*** Opening of DATA EXTRACTS ***
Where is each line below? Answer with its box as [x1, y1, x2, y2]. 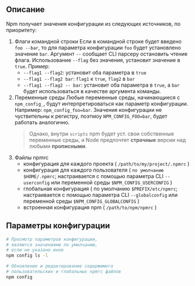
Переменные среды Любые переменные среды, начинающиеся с [14, 94, 180, 101]
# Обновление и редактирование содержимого [6, 263, 114, 269]
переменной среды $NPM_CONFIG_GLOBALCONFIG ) [23, 198, 140, 205]
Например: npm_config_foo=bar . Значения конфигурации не [14, 106, 162, 113]
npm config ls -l [6, 253, 48, 258]
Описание [6, 5, 45, 15]
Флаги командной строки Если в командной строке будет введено [14, 38, 182, 45]
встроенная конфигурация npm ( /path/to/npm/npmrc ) [23, 203, 157, 210]
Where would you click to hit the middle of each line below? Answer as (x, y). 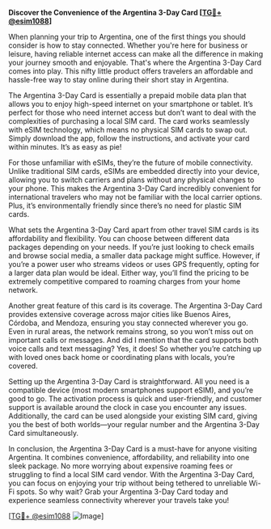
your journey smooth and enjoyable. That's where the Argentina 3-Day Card (135, 62)
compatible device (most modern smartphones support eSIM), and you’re (131, 390)
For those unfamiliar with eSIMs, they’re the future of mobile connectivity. (131, 163)
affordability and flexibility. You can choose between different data (119, 238)
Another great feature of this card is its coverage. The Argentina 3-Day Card (135, 306)
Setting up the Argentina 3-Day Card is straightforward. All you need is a (129, 381)
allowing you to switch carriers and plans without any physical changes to (131, 180)
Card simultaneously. (44, 433)
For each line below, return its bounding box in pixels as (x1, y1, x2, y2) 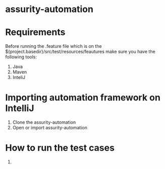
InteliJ (12, 74, 26, 80)
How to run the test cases (5, 142, 115, 154)
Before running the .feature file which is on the (5, 43, 102, 49)
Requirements (5, 27, 66, 38)
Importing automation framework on (5, 92, 160, 104)
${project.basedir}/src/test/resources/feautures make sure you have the (5, 49, 155, 55)
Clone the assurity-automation (12, 119, 76, 125)
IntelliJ (5, 103, 34, 114)
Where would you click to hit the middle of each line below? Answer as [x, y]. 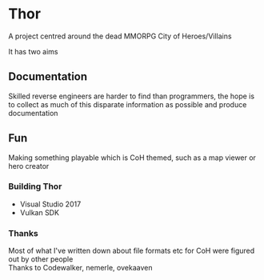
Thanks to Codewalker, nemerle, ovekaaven [80, 268]
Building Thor [35, 186]
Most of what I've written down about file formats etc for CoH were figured [132, 251]
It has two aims [33, 51]
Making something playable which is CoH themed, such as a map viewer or [132, 158]
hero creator [29, 166]
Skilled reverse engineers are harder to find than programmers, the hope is [131, 96]
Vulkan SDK [40, 212]
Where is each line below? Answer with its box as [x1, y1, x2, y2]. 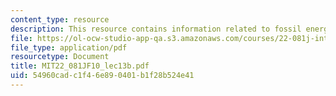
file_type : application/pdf [10, 42, 128, 53]
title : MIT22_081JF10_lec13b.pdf [10, 61, 150, 71]
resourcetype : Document [10, 52, 110, 62]
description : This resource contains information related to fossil [10, 24, 302, 34]
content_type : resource [10, 14, 110, 25]
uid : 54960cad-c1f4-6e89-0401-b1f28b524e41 [10, 71, 195, 81]
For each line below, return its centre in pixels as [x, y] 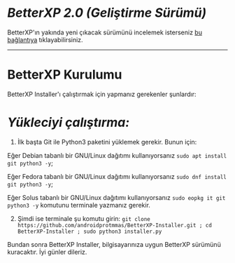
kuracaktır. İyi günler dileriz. [47, 252]
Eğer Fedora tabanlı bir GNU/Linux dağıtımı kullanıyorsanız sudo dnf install [117, 176]
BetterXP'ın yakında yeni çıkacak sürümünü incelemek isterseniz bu [105, 32]
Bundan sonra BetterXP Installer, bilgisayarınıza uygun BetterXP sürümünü [114, 244]
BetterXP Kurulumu [65, 75]
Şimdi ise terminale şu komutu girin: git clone [84, 218]
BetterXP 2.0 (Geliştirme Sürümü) [107, 13]
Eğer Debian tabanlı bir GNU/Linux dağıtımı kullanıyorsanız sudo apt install [117, 155]
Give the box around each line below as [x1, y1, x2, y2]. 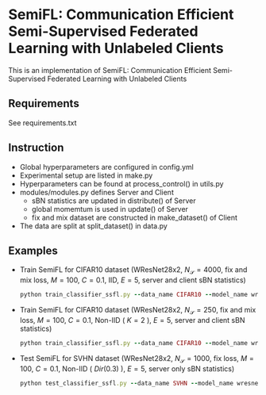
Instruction [8, 141, 64, 155]
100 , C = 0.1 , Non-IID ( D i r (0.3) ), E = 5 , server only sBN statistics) [19, 363, 235, 374]
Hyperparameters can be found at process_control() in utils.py [19, 178, 224, 188]
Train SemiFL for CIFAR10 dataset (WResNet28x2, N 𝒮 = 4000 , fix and [19, 265, 248, 277]
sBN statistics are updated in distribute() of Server [31, 196, 196, 205]
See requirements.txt [8, 117, 77, 128]
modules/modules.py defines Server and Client [19, 187, 175, 197]
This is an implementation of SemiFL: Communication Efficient [8, 65, 212, 75]
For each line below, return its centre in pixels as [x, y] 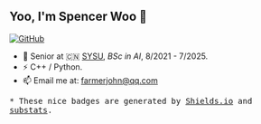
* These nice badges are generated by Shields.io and [131, 101]
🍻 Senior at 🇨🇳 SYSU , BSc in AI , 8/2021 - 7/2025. [115, 56]
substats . [31, 110]
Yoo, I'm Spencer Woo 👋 [78, 17]
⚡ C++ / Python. [52, 67]
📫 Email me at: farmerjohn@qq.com [90, 80]
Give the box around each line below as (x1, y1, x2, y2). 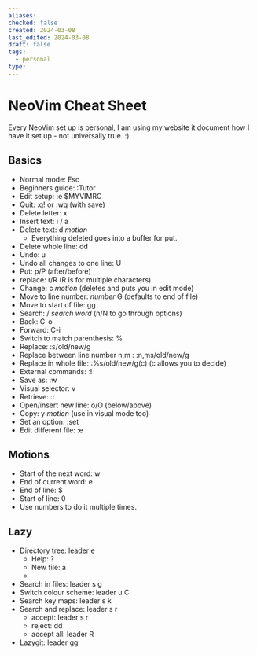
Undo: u (19, 249, 46, 259)
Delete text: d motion (19, 225, 88, 234)
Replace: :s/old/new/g (19, 341, 91, 351)
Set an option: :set (19, 417, 79, 426)
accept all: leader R (31, 630, 94, 639)
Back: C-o (19, 316, 53, 326)
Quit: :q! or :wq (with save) (19, 200, 106, 209)
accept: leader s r (31, 613, 89, 622)
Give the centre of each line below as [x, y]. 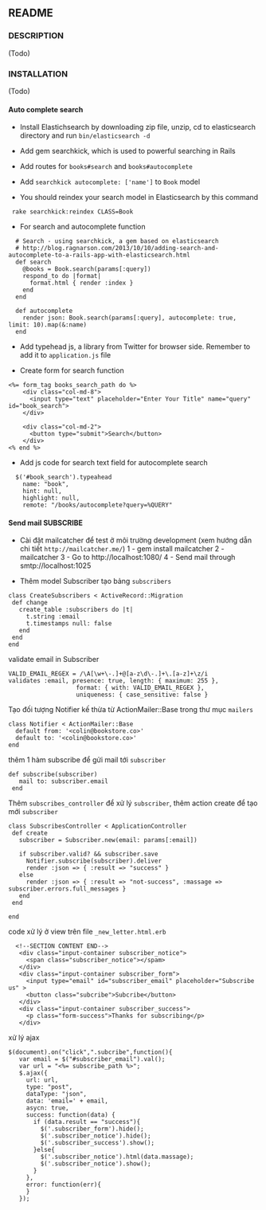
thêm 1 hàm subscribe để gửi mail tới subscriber [87, 760]
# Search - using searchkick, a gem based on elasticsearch [117, 241]
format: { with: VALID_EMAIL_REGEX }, [140, 688]
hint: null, [42, 491]
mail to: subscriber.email [64, 781]
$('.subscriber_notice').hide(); [96, 1136]
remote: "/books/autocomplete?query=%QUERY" [98, 505]
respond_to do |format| [62, 276]
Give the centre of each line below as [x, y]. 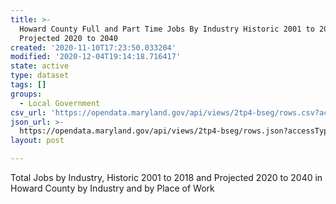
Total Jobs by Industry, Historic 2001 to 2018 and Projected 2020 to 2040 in [166, 177]
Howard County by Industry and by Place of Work [112, 188]
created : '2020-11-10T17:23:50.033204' [93, 47]
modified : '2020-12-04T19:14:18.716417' [96, 57]
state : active [40, 66]
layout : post [37, 141]
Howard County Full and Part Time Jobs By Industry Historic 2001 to [167, 29]
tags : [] [28, 85]
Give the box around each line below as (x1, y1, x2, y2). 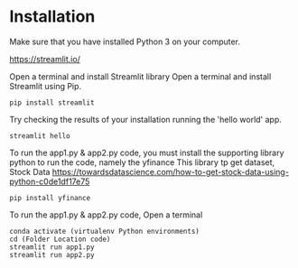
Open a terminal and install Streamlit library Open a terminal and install (9, 70, 272, 82)
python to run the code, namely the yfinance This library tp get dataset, (9, 156, 275, 168)
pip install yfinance (9, 193, 91, 202)
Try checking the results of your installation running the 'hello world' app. (9, 114, 283, 125)
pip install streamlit (9, 97, 95, 107)
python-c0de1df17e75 (9, 176, 90, 187)
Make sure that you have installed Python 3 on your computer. (9, 36, 241, 47)
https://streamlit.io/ (9, 53, 81, 64)
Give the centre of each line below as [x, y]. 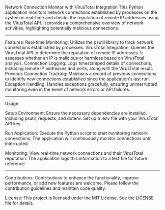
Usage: [12, 104]
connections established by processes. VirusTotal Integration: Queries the [80, 47]
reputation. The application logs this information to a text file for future [76, 158]
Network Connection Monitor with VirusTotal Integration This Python [74, 7]
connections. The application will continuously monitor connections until [78, 138]
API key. [13, 123]
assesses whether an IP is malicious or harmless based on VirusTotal [75, 58]
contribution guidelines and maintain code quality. [56, 188]
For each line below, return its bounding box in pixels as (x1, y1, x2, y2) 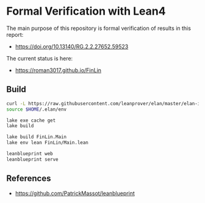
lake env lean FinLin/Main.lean (6, 139, 88, 146)
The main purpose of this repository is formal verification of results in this (6, 24, 191, 32)
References (6, 173, 51, 184)
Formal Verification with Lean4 (6, 4, 166, 18)
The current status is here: (6, 54, 73, 62)
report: (6, 31, 24, 38)
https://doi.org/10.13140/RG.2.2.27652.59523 (15, 43, 129, 50)
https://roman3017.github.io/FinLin (15, 66, 102, 74)
*** Close of DATA EXTRACTS ***
*PROBLEM TO SOLVE*. Write out, word for word, the stretch of entries that begins at the line with "modified : '2020-12-04T19:14:18.716417'" and ends at the line with "https://streamlit.io/ (9, 53, 81, 64)". Pictures do not belong in it.

*SOLUTION FOR THIS TASK*.
modified : '2020-12-04T19:14:18.716417' [96, 57]
state : active [40, 66]
layout : post [37, 141]
Howard County Full and Part Time Jobs By Industry Historic 2001 to [167, 29]
tags : [] [28, 85]
Give the box around each line below as (x1, y1, x2, y2). 
Open a terminal and install Streamlit library Open a terminal and install (9, 70, 272, 82)
python to run the code, namely the yfinance This library tp get dataset, (9, 156, 275, 168)
pip install yfinance (9, 193, 91, 202)
Try checking the results of your installation running the 'hello world' app. (9, 114, 283, 125)
pip install streamlit (9, 97, 95, 107)
python-c0de1df17e75 (9, 176, 90, 187)
Make sure that you have installed Python 3 on your computer. (9, 36, 241, 47)
https://streamlit.io/ (9, 53, 81, 64)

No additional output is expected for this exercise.